ENV vars on fortrabbit

Recap: ENV vars are environment specific. So, in consequence, the .env file will NOT be deployed to your fortrabbit App. It's usually excluded from tracking in Git.

Now, how should your fortrabbit App know about it's ENV vars? Some users think they need to set up an additional .env file on the fortrabbit App. That's not the way it works. fortrabbit Apps have their ENV vars set directly with the server. Those can be set in the Dashboard with the App.

Recap: The PHP application itself will just query the ENV vars. A library just helps to populate the ENV vars into the code base, but only when they are not set already.

The fortrabbit Software Preset is where the magic happens. While creating an App on fortrabbit, you'll choose your desired CMS or framework. This selection will configure the server ENV vars in ways, the software can work with it. For example, for Laravel and Craft, the ENV var DB_PASSWORD will be populated with the password of the Apps database. For Symfony we provide a ready to use DSN in the DATABASE_URL variable. Here is the link to the settings of your App:

So, most likely, your fortrabbit App will work out of the box. As a bonus you even reset the database password without touching any configurations.

Adding and editing ENV vars on fortrabbit

You can add ENV vars of your App in the Dashboard > Your App > Settings > ENV Vars. The input supports the dotenv file format and allows you to create or update multiple variables at once.

Add ENV vars to your App: {{app-name}}

The changes will be distributed after you save the page. It may take around 60 seconds, a re-deploy is not necessary. Some frameworks and CMS might cache the ENV vars, like Laravel, see here.

Accessing ENV vars from raw PHP

You can access your ENV vars from PHP either using the global variable $_SERVER or the function getenv():

echo $_SERVER["MY_ENV_VAR"];
# or
echo getenv("MY_ENV_VAR");

Advanced topics

So far we have covered the basics read on to learn to dive deeper into ENV vars and how they can help you.
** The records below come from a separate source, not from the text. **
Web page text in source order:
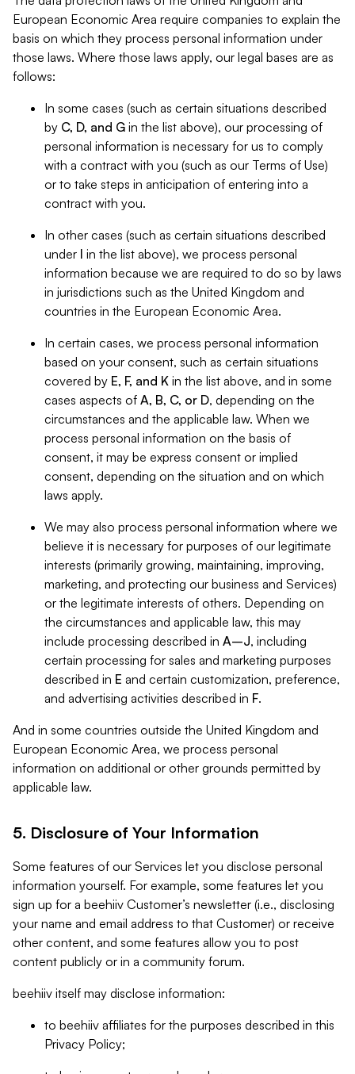
European Economic Area require companies to explain the
basis on which they process personal information under
those laws. Where those laws apply, our legal bases are as
follows:
In some cases (such as certain situations described
by C, D, and G in the list above), our processing of
personal information is necessary for us to comply
with a contract with you (such as our Terms of Use)
or to take steps in anticipation of entering into a
contract with you.
In other cases (such as certain situations described
under I in the list above), we process personal
information because we are required to do so by laws
in jurisdictions such as the United Kingdom and
countries in the European Economic Area.
In certain cases, we process personal information
based on your consent, such as certain situations
covered by E, F, and K in the list above, and in some
cases aspects of A, B, C, or D, depending on the
circumstances and the applicable law. When we
process personal information on the basis of
consent, it may be express consent or implied
consent, depending on the situation and on which
laws apply.
We may also process personal information where we
believe it is necessary for purposes of our legitimate
interests (primarily growing, maintaining, improving,
marketing, and protecting our business and Services)
or the legitimate interests of others. Depending on
the circumstances and applicable law, this may
include processing described in A–J, including
certain processing for sales and marketing purposes
described in E and certain customization, preference,
and advertising activities described in F.
And in some countries outside the United Kingdom and
European Economic Area, we process personal
information on additional or other grounds permitted by
applicable law.
5. Disclosure of Your Information
Some features of our Services let you disclose personal
information yourself. For example, some features let you
sign up for a beehiiv Customer’s newsletter (i.e., disclosing
your name and email address to that Customer) or receive
other content, and some features allow you to post
content publicly or in a community forum.
beehiiv itself may disclose information:
to beehiiv affiliates for the purposes described in this
Privacy Policy;
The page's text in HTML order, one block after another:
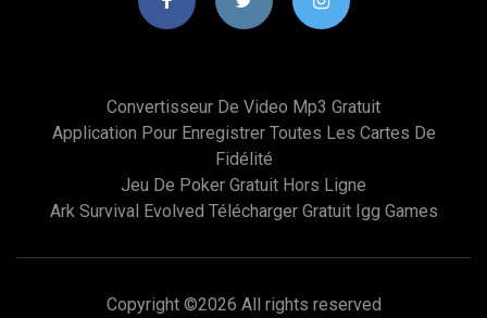
Convertisseur De Video Mp3 Gratuit
Application Pour Enregistrer Toutes Les Cartes De
Fidélité
Jeu De Poker Gratuit Hors Ligne
Ark Survival Evolved Télécharger Gratuit Igg Games
Copyright ©2026 All rights reserved
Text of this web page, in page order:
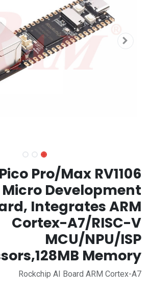
Pro/Max RV1106
Micro Development
Integrates ARM
Cortex-A7/RISC-V
MCU/NPU/ISP
Memory
Rockchip AI Board ARM Cortex-A7
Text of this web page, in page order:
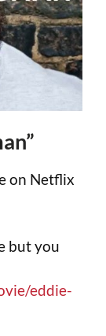
on Netflix
but you
eddie-
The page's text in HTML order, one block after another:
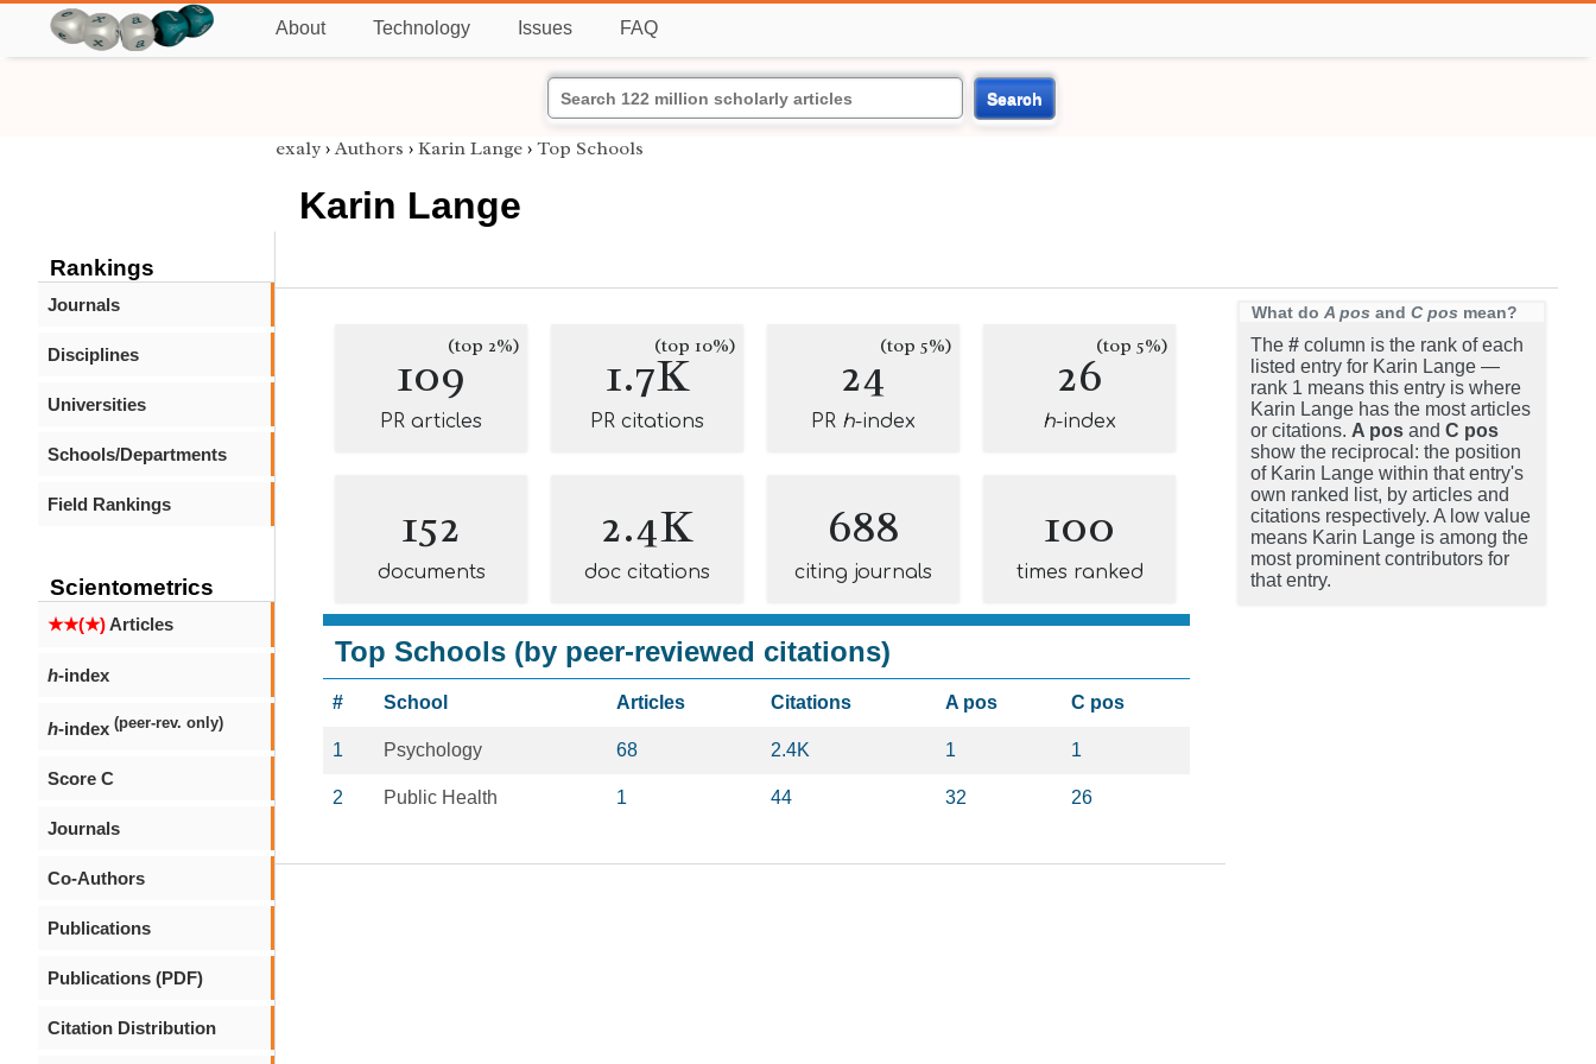
About Technology Issues FAQ
Search
Rankings
Journals
Disciplines
Universities
Schools/Departments
Field Rankings
Scientometrics
★★(★)Articles
h-index
h-index (peer-rev. only)
Score C
Journals
Co-Authors
Publications
Publications (PDF)
Citation Distribution
exaly › Authors › Karin Lange › Top Schools
Karin Lange
109(top 2%)
PR articles
1.7K(top 10%)
PR citations
24(top 5%)
PR h-index
26(top 5%)
h-index
152
documents
2.4K
doc citations
688
citing journals
100
times ranked
Top Schools (by peer-reviewed citations)
# School Articles Citations A pos C pos
1 Psychology 68 2.4K 1 1
2 Public Health 1 44 32 26
What do A pos and C pos mean?
The # column is the rank of each
listed entry for Karin Lange —
rank 1 means this entry is where
Karin Lange has the most articles
or citations. A pos and C pos
show the reciprocal: the position
of Karin Lange within that entry's
own ranked list, by articles and
citations respectively. A low value
means Karin Lange is among the
most prominent contributors for
that entry.

ENV var types on fortrabbit

There are four different kinds of ENV vars here on fortrabbit which are available to your App at runtime.

Custom ENV vars

Those are the ones you add yourself in the Dashboard.

App ENV vars

Generic ENV vars cannot be overwritten by you. They are always available.

  • APP_NAME contains the name of your App
  • APP_SECRETS contains the path to a JSON encoded file containing App Secrets

Software Preset ENV vars

Depending on what you have selected in the Software Preset when creating your App, additional ENV vars will be seeded for you. For example: When choosing Laravel the ENV var APP_KEY with a random, 32 char long string will created (among others). You can replace or remove those Stack ENV vars after App creation the same way you can replace or remove your manually created ENV vars.

Dynamic ENV vars

Dynamic ENV vars become available if you have enabled "Dynamic ENV vars" in the Dashboard, which is the default for new Apps. They contain access details for services offered by fortrabbit. You can find them in the Dashboard > {{app-name}} > ENV vars on the right hand side. They will never overwrite existing, manually created ENV vars. This means: if you manually create an ENV var, we guarantee that we won't replace it's value by a dynamically generated ENV var.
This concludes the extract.